__PROBLEM__: Leave the pictures out and print, word for word, the lines below from the one with "For each line below, return its bounding" through the final line.

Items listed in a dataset
***

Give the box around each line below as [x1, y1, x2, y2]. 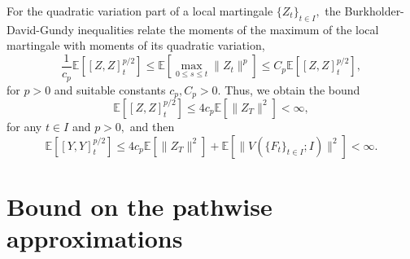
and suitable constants [54, 81, 166, 98]
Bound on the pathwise [7, 189, 273, 222]
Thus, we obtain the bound [225, 81, 360, 98]
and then [129, 117, 175, 134]
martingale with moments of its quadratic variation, [7, 37, 265, 54]
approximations [7, 221, 183, 254]
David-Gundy [7, 20, 74, 37]
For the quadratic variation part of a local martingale [7, 2, 273, 19]
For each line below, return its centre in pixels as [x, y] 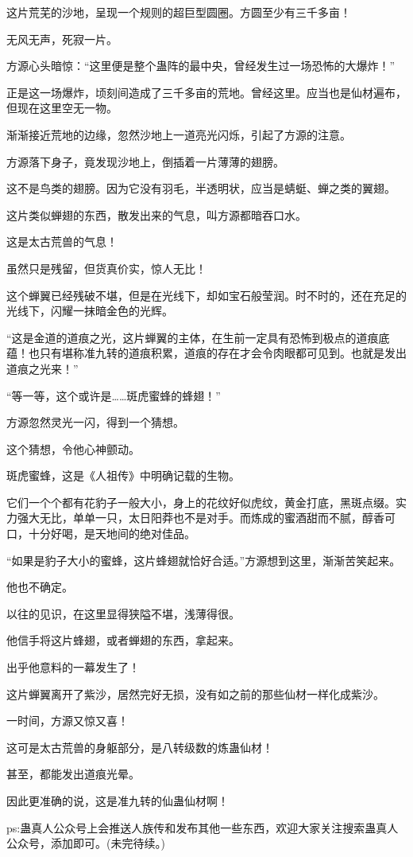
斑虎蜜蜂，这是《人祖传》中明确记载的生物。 [123, 475]
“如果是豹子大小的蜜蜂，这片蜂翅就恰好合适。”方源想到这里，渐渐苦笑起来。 [204, 560]
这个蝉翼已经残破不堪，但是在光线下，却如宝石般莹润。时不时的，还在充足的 [206, 295]
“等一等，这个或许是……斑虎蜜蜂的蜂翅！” [114, 395]
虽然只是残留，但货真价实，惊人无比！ [106, 268]
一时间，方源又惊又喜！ [68, 721]
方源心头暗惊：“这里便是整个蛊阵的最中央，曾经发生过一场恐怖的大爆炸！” [201, 66]
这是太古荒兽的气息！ [62, 242]
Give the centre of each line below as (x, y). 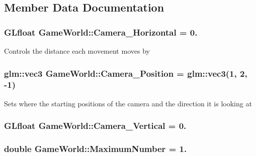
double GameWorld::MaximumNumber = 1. (96, 149)
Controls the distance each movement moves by (77, 51)
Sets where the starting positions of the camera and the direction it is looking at (128, 103)
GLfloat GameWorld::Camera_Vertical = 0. (95, 126)
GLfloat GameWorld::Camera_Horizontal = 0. (101, 32)
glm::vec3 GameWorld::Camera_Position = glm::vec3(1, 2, (126, 73)
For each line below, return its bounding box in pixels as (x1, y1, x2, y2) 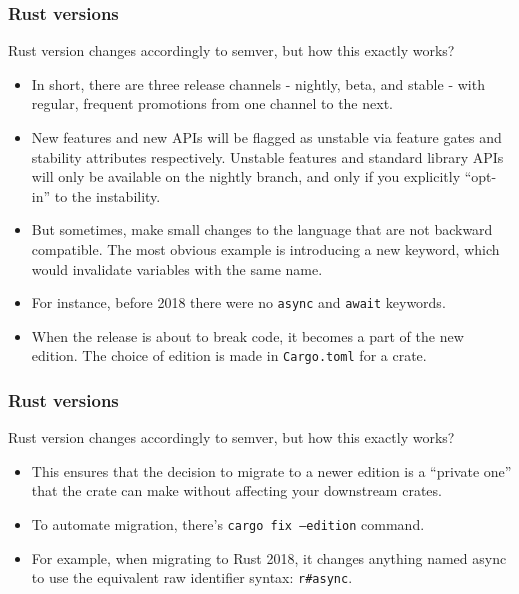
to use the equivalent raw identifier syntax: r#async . (31, 567, 353, 588)
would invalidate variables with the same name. (31, 258, 323, 279)
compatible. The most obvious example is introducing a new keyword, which (31, 238, 500, 259)
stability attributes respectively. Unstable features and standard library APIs (31, 146, 504, 167)
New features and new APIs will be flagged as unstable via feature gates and (31, 127, 502, 147)
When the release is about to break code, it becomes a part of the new (31, 325, 464, 346)
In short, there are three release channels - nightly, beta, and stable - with (31, 73, 485, 94)
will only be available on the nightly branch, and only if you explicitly (31, 166, 461, 187)
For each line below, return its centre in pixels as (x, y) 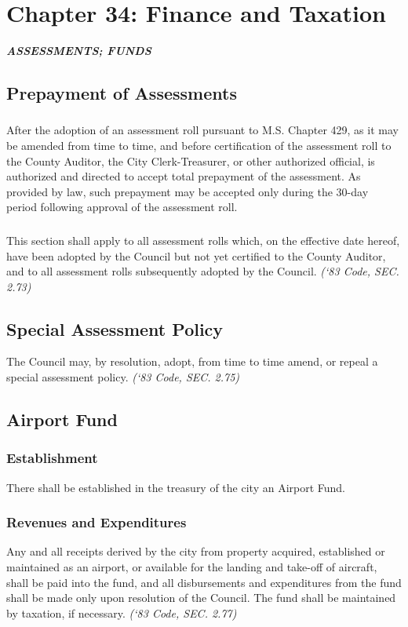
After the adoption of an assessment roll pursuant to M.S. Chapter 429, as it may (202, 130)
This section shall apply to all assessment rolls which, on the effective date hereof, (203, 240)
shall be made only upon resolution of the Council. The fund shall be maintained (201, 598)
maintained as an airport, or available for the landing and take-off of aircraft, (192, 567)
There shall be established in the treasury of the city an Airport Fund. (176, 487)
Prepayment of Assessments (122, 93)
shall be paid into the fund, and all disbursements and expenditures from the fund (204, 582)
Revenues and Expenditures (97, 522)

***

__YOUR RESPONSE__:
For each line below, return its bounding box in pixels as (x1, y1, x2, y2) 
to use the equivalent raw identifier syntax: r#async . (31, 567, 353, 588)
would invalidate variables with the same name. (31, 258, 323, 279)
compatible. The most obvious example is introducing a new keyword, which (31, 238, 500, 259)
stability attributes respectively. Unstable features and standard library APIs (31, 146, 504, 167)
New features and new APIs will be flagged as unstable via feature gates and (31, 127, 502, 147)
When the release is about to break code, it becomes a part of the new (31, 325, 464, 346)
In short, there are three release channels - nightly, beta, and stable - with (31, 73, 485, 94)
will only be available on the nightly branch, and only if you explicitly (31, 166, 461, 187)
For each line below, return its centre in pixels as (x, y) 
After the adoption of an assessment roll pursuant to M.S. Chapter 429, as it may (202, 130)
This section shall apply to all assessment rolls which, on the effective date hereof, (203, 240)
shall be made only upon resolution of the Council. The fund shall be maintained (201, 598)
maintained as an airport, or available for the landing and take-off of aircraft, (192, 567)
There shall be established in the treasury of the city an Airport Fund. (176, 487)
Prepayment of Assessments (122, 93)
shall be paid into the fund, and all disbursements and expenditures from the fund (204, 582)
Revenues and Expenditures (97, 522)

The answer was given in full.